Restate the data below word for word. Leave the images out.
*** Opening of Working data ***
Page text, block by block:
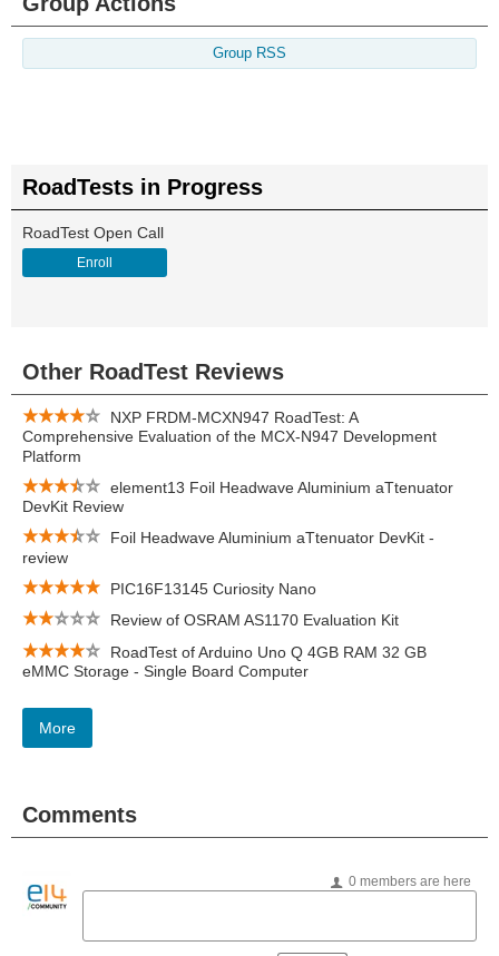
Group RSS
RoadTests in Progress
RoadTest Open Call
Enroll
Other RoadTest Reviews
NXP FRDM-MCXN947 RoadTest: A
Comprehensive Evaluation of the MCX-N947 Development
Platform
element13 Foil Headwave Aluminium aTtenuator
DevKit Review
Foil Headwave Aluminium aTtenuator DevKit -
review
PIC16F13145 Curiosity Nano
Review of OSRAM AS1170 Evaluation Kit
RoadTest of Arduino Uno Q 4GB RAM 32 GB
eMMC Storage - Single Board Computer
More
Comments
0 members are here
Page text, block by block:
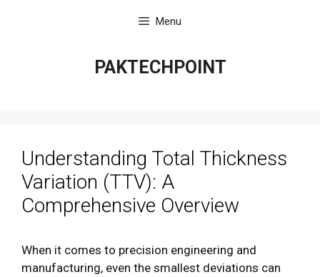
Menu
PAKTECHPOINT
Understanding Total Thickness
Variation (TTV): A
Comprehensive Overview
When it comes to precision engineering and
manufacturing, even the smallest deviations can
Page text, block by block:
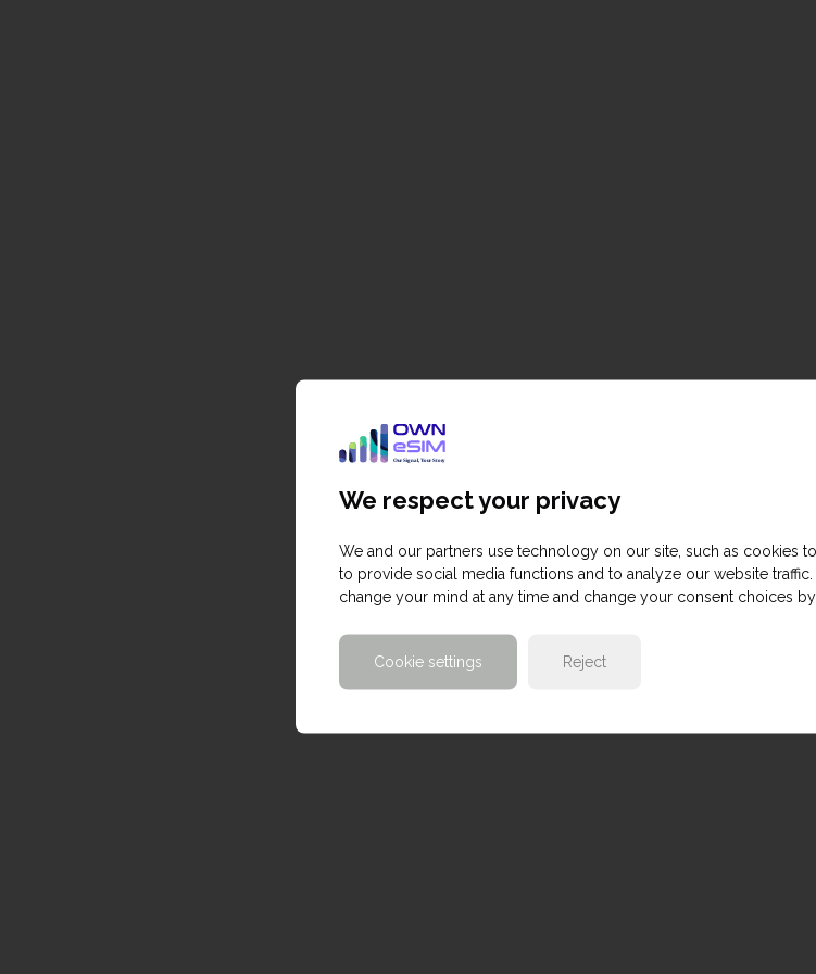
We respect your privacy
We and our partners use technology on our site, such as cookies
to provide social media functions and to analyze our website
change your mind at any time and change your consent choices
Cookie settings Reject
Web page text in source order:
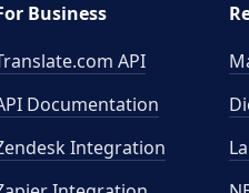
Business
API
Documentation
Integration
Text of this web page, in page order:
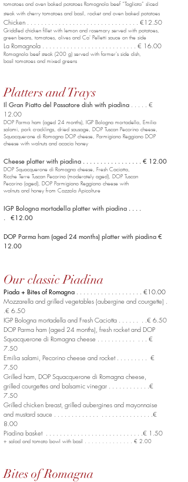
tomatoes and oven baked potatoes Romagnola beef “Tagliata” sliced
steak with cherry tomatoes and basil, rocket and oven baked potatoes
Chicken . . . . . . . . . . . . . . . . . . . . . . . . . . . . . . . . €12.50
Griddled chicken fillet with lemon and rosemary served with potatoes,
green beans, tomatoes, olives and Ca' Pelletti sauce on the side
La Romagnola . . . . . . . . . . . . . . . . . . . . . . . . . . . € 16.00
Romagnola beef steak (200 g) served with farmer's side dish,
basil tomatoes and mixed greens
Platters and Trays
Il Gran Piatto del Passatore dish with piadina . . . . . €
12.00
DOP Parma ham (aged 24 months), IGP Bologna mortadella, Emilia
salami, pork cracklings, dried sausage, DOP Tuscan Pecorino cheese,
Squacquerone di Romagna DOP cheese, Parmigiano Reggiano DOP
cheese with walnuts and acacia honey
Cheese platter with piadina . . . . . . . . . . . . . . . . . € 12.00
DOP Squacquerone di Romagna cheese, Fresh Caciotta,
Ricche Terre Tuscan Pecorino (moderately aged), DOP Tuscan
Pecorino (aged), DOP Parmigiano Reggiano cheese with
walnuts and honey from Cazzola Apicolture
IGP Bologna mortadella platter with piadina . . . .
. €12.00
DOP Parma ham (aged 24 months) platter with piadina €
12.00
Our classic Piadina
Piada + Bites of Romagna . . . . . . . . . . . . . . . . . . . €10.00
Mozzarella and grilled vegetables (aubergine and courgette) .
.€ 6.50
IGP Bologna mortadella and Fresh Caciotta . . . . . . . .€ 6.50
DOP Parma ham (aged 24 months), fresh rocketand DOP
Squacquerone di Romagna cheese . . . . . . . . . . . . . . €
7.50
Emilia salami, Pecorino cheese and rocket . . . . . . . . . €
7.50
Grilled ham, DOP Squacquerone di Romagna cheese,
grilled courgettes and balsamic vinegar . . . . . . . . . . . .€
7.50
Grilled chicken breast, grilled aubergines and mayonnaise
and mustard sauce . . . . . . . . . . . . . . . . . . . . . . . . . . . .€
8.00
Piadina basket . . . . . . . . . . . . . . . . . . . . . . . . . . . .€ 1.50
+ salad and tomato bowl with basil . . . . . . . . . . . . . . € 2.00
Bites of Romagna
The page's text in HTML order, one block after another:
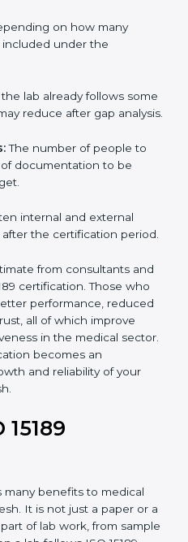
cost:
lab with more
require more audits and
on how many
under the
lab already follows
The number of people to
documentation to be
internal and external
the certification
certification. Those
client trust, all of which
in the
15189 certification
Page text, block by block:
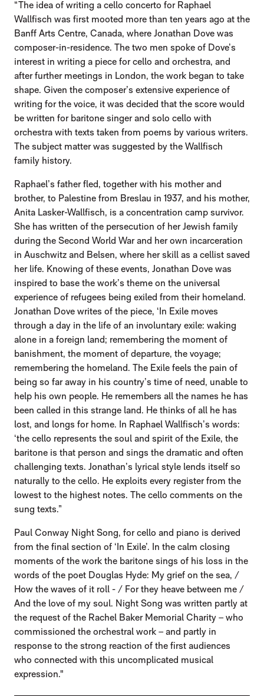
“The idea of writing a cello concerto for Raphael
Wallfisch was first mooted more than ten years ago at the
Banff Arts Centre, Canada, where Jonathan Dove was
composer-in-residence. The two men spoke of Dove’s
interest in writing a piece for cello and orchestra, and
after further meetings in London, the work began to take
shape. Given the composer’s extensive experience of
writing for the voice, it was decided that the score would
be written for baritone singer and solo cello with
orchestra with texts taken from poems by various writers.
The subject matter was suggested by the Wallfisch
family history.
Raphael’s father fled, together with his mother and
brother, to Palestine from Breslau in 1937, and his mother,
Anita Lasker-Wallfisch, is a concentration camp survivor.
She has written of the persecution of her Jewish family
during the Second World War and her own incarceration
in Auschwitz and Belsen, where her skill as a cellist saved
her life. Knowing of these events, Jonathan Dove was
inspired to base the work’s theme on the universal
experience of refugees being exiled from their homeland.
Jonathan Dove writes of the piece, ‘In Exile moves
through a day in the life of an involuntary exile: waking
alone in a foreign land; remembering the moment of
banishment, the moment of departure, the voyage;
remembering the homeland. The Exile feels the pain of
being so far away in his country’s time of need, unable to
help his own people. He remembers all the names he has
been called in this strange land. He thinks of all he has
lost, and longs for home. In Raphael Wallfisch’s words:
‘the cello represents the soul and spirit of the Exile, the
baritone is that person and sings the dramatic and often
challenging texts. Jonathan’s lyrical style lends itself so
naturally to the cello. He exploits every register from the
lowest to the highest notes. The cello comments on the
sung texts.”
Paul Conway Night Song, for cello and piano is derived
from the final section of ‘In Exile’. In the calm closing
moments of the work the baritone sings of his loss in the
words of the poet Douglas Hyde: My grief on the sea, /
How the waves of it roll - / For they heave between me /
And the love of my soul. Night Song was written partly at
the request of the Rachel Baker Memorial Charity – who
commissioned the orchestral work – and partly in
response to the strong reaction of the first audiences
who connected with this uncomplicated musical
expression."
*** Close of Working data ***
Result of the task.
Page text, block by block:
Group RSS
RoadTests in Progress
RoadTest Open Call
Enroll
Other RoadTest Reviews
NXP FRDM-MCXN947 RoadTest: A
Comprehensive Evaluation of the MCX-N947 Development
Platform
element13 Foil Headwave Aluminium aTtenuator
DevKit Review
Foil Headwave Aluminium aTtenuator DevKit -
review
PIC16F13145 Curiosity Nano
Review of OSRAM AS1170 Evaluation Kit
RoadTest of Arduino Uno Q 4GB RAM 32 GB
eMMC Storage - Single Board Computer
More
Comments
0 members are here
Page text, block by block:
Menu
PAKTECHPOINT
Understanding Total Thickness
Variation (TTV): A
Comprehensive Overview
When it comes to precision engineering and
manufacturing, even the smallest deviations can
Page text, block by block:
We respect your privacy
We and our partners use technology on our site, such as cookies
to provide social media functions and to analyze our website
change your mind at any time and change your consent choices
Cookie settings Reject
Web page text in source order:
Business
API
Documentation
Integration
Text of this web page, in page order:
tomatoes and oven baked potatoes Romagnola beef “Tagliata” sliced
steak with cherry tomatoes and basil, rocket and oven baked potatoes
Chicken . . . . . . . . . . . . . . . . . . . . . . . . . . . . . . . . €12.50
Griddled chicken fillet with lemon and rosemary served with potatoes,
green beans, tomatoes, olives and Ca' Pelletti sauce on the side
La Romagnola . . . . . . . . . . . . . . . . . . . . . . . . . . . € 16.00
Romagnola beef steak (200 g) served with farmer's side dish,
basil tomatoes and mixed greens
Platters and Trays
Il Gran Piatto del Passatore dish with piadina . . . . . €
12.00
DOP Parma ham (aged 24 months), IGP Bologna mortadella, Emilia
salami, pork cracklings, dried sausage, DOP Tuscan Pecorino cheese,
Squacquerone di Romagna DOP cheese, Parmigiano Reggiano DOP
cheese with walnuts and acacia honey
Cheese platter with piadina . . . . . . . . . . . . . . . . . € 12.00
DOP Squacquerone di Romagna cheese, Fresh Caciotta,
Ricche Terre Tuscan Pecorino (moderately aged), DOP Tuscan
Pecorino (aged), DOP Parmigiano Reggiano cheese with
walnuts and honey from Cazzola Apicolture
IGP Bologna mortadella platter with piadina . . . .
. €12.00
DOP Parma ham (aged 24 months) platter with piadina €
12.00
Our classic Piadina
Piada + Bites of Romagna . . . . . . . . . . . . . . . . . . . €10.00
Mozzarella and grilled vegetables (aubergine and courgette) .
.€ 6.50
IGP Bologna mortadella and Fresh Caciotta . . . . . . . .€ 6.50
DOP Parma ham (aged 24 months), fresh rocketand DOP
Squacquerone di Romagna cheese . . . . . . . . . . . . . . €
7.50
Emilia salami, Pecorino cheese and rocket . . . . . . . . . €
7.50
Grilled ham, DOP Squacquerone di Romagna cheese,
grilled courgettes and balsamic vinegar . . . . . . . . . . . .€
7.50
Grilled chicken breast, grilled aubergines and mayonnaise
and mustard sauce . . . . . . . . . . . . . . . . . . . . . . . . . . . .€
8.00
Piadina basket . . . . . . . . . . . . . . . . . . . . . . . . . . . .€ 1.50
+ salad and tomato bowl with basil . . . . . . . . . . . . . . € 2.00
Bites of Romagna
The page's text in HTML order, one block after another:
cost:
lab with more
require more audits and
on how many
under the
lab already follows
The number of people to
documentation to be
internal and external
the certification
certification. Those
client trust, all of which
in the
15189 certification
Page text, block by block:
“The idea of writing a cello concerto for Raphael
Wallfisch was first mooted more than ten years ago at the
Banff Arts Centre, Canada, where Jonathan Dove was
composer-in-residence. The two men spoke of Dove’s
interest in writing a piece for cello and orchestra, and
after further meetings in London, the work began to take
shape. Given the composer’s extensive experience of
writing for the voice, it was decided that the score would
be written for baritone singer and solo cello with
orchestra with texts taken from poems by various writers.
The subject matter was suggested by the Wallfisch
family history.
Raphael’s father fled, together with his mother and
brother, to Palestine from Breslau in 1937, and his mother,
Anita Lasker-Wallfisch, is a concentration camp survivor.
She has written of the persecution of her Jewish family
during the Second World War and her own incarceration
in Auschwitz and Belsen, where her skill as a cellist saved
her life. Knowing of these events, Jonathan Dove was
inspired to base the work’s theme on the universal
experience of refugees being exiled from their homeland.
Jonathan Dove writes of the piece, ‘In Exile moves
through a day in the life of an involuntary exile: waking
alone in a foreign land; remembering the moment of
banishment, the moment of departure, the voyage;
remembering the homeland. The Exile feels the pain of
being so far away in his country’s time of need, unable to
help his own people. He remembers all the names he has
been called in this strange land. He thinks of all he has
lost, and longs for home. In Raphael Wallfisch’s words:
‘the cello represents the soul and spirit of the Exile, the
baritone is that person and sings the dramatic and often
challenging texts. Jonathan’s lyrical style lends itself so
naturally to the cello. He exploits every register from the
lowest to the highest notes. The cello comments on the
sung texts.”
Paul Conway Night Song, for cello and piano is derived
from the final section of ‘In Exile’. In the calm closing
moments of the work the baritone sings of his loss in the
words of the poet Douglas Hyde: My grief on the sea, /
How the waves of it roll - / For they heave between me /
And the love of my soul. Night Song was written partly at
the request of the Rachel Baker Memorial Charity – who
commissioned the orchestral work – and partly in
response to the strong reaction of the first audiences
who connected with this uncomplicated musical
expression."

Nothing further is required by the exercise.